Learn more about tumbling window in Flink

Before understanding tumbling window, let's have a basic understanding of the "window" when it comes to stream processing or stream computing. In the data flow, there is a source that continuously generates data, which makes it infeasible to calculate the final value.

The "window" defines a set of finite elements on an unbounded flow on which we can apply calculations. This collection can assign elements to Windows based on time, element count, a combination of count and time, or some custom logic. For example:

  • Number of orders received per minute (fixed time)
  • Average time to complete the last 100 orders (fixed element)

Flow framework vendors implement a variety of types of "window" definitions. Flink has three types

  1. Tumble window (also known as "scroll window")
  2. sliding window
  3. Session window,

This paper will focus on the first one.

TumblingWindow

This window is easy to understand and easy to use. It is a fixed size window, in which the window size can be time (30 seconds, 5 minutes) or count (100 elements).

The 5-minute time window will collect all the elements that arrive in the window and calculate them after 5 minutes. A new window will start every 5 minutes. The count window 100 will collect 100 elements in the window and calculate the value of the window when the 100th element is added. Most importantly, there are no overlapping and duplicate elements between windows. Each element is assigned to only one window If a key is specified, Flink will logically partition the stream and run parallel window operations for each keyed element.

Let's look at an example to better understand them. Here, we use a simple "IntegerGeneratorSource" class as a data source to generate an integer every second (starting from 1). The following code line initializes a local Flink environment and creates a DataStream object.

// Set the flow execution environment
final StreamExecutionEnvironment env = StreamExecutionEnvironment.getExecutionEnvironment();

// add data source
DataStream<String> initStream = env.addSource(new IntegerGenerator());

(1)Tumbling Time window

The following is the code to calculate the rolling time window.

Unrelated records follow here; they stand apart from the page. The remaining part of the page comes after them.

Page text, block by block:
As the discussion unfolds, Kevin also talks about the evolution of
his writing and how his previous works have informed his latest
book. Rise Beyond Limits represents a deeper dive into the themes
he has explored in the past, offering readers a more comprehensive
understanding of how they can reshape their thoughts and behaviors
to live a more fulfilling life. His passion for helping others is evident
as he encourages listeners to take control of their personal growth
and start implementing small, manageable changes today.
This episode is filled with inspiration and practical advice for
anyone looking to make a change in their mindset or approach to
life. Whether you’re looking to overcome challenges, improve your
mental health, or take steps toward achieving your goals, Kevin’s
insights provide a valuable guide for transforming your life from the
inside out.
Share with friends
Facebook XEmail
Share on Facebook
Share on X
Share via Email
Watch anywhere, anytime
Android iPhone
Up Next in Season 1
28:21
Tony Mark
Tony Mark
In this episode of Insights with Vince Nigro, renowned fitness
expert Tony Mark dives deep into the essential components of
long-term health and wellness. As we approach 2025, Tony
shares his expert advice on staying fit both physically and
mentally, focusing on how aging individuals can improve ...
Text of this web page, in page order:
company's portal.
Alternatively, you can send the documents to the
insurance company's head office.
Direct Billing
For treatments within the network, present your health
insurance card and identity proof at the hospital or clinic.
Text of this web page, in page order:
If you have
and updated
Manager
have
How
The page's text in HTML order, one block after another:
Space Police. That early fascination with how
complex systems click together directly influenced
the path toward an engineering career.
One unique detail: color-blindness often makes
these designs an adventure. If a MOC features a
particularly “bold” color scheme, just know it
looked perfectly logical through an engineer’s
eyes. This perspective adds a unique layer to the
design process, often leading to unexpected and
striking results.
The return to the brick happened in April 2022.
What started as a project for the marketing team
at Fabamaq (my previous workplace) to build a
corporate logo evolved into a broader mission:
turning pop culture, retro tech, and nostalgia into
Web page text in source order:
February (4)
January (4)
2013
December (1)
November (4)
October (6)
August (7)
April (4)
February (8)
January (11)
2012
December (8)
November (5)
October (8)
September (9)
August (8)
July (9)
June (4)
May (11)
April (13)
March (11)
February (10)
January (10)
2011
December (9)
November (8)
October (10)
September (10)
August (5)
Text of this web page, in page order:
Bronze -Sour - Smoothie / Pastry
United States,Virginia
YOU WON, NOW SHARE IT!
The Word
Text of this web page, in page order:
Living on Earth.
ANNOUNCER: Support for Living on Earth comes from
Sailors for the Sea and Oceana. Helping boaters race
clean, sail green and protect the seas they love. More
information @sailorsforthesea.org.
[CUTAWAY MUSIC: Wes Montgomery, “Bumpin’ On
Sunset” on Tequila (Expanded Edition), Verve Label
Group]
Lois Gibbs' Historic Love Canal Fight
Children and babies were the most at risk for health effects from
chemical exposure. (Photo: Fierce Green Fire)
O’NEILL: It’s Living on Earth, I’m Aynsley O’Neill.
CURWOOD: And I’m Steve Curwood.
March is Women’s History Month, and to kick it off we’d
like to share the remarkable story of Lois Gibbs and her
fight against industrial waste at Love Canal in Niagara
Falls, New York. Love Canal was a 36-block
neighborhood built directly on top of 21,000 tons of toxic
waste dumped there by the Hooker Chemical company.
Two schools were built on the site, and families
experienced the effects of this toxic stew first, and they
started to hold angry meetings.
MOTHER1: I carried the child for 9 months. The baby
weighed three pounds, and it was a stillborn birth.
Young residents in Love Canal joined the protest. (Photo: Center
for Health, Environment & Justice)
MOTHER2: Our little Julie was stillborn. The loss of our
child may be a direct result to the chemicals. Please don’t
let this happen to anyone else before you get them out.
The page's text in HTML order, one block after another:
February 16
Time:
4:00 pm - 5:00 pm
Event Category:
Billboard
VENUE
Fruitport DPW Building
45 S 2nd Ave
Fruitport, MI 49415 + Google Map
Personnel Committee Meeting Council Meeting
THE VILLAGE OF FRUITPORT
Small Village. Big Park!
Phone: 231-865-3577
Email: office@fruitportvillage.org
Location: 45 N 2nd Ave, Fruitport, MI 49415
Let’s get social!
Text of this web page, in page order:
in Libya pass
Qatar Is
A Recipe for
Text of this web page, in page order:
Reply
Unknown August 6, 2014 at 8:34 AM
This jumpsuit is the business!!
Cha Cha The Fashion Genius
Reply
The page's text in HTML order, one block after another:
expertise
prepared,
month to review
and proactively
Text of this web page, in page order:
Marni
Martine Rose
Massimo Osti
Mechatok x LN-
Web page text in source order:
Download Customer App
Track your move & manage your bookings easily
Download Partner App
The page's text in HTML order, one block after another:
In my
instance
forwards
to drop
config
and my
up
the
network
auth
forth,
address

initStream.timeWindowAll(Time.seconds(5))
          .process(new ProcessAllWindowFunction<Integer, Integer, TimeWindow>() {
               @Override
               public void process(Context context, Iterable<Integer> input, Collector<Integer> output) throws Exception {
                   logger.info("Computing sum for {}", input);
                   int sum = 0;
                   for(int i : input){
                       sum += i;
                   }
                   output.collect(sum);
               }
            })
            .print();

env.execute("flink TumblingWindow");

Note: ProcessAllWindowFunction will allow Flink to buffer all elements of a window in memory, and then pass the entire element to the calculation. This is why there is an iteratable < > object as the input parameter of process().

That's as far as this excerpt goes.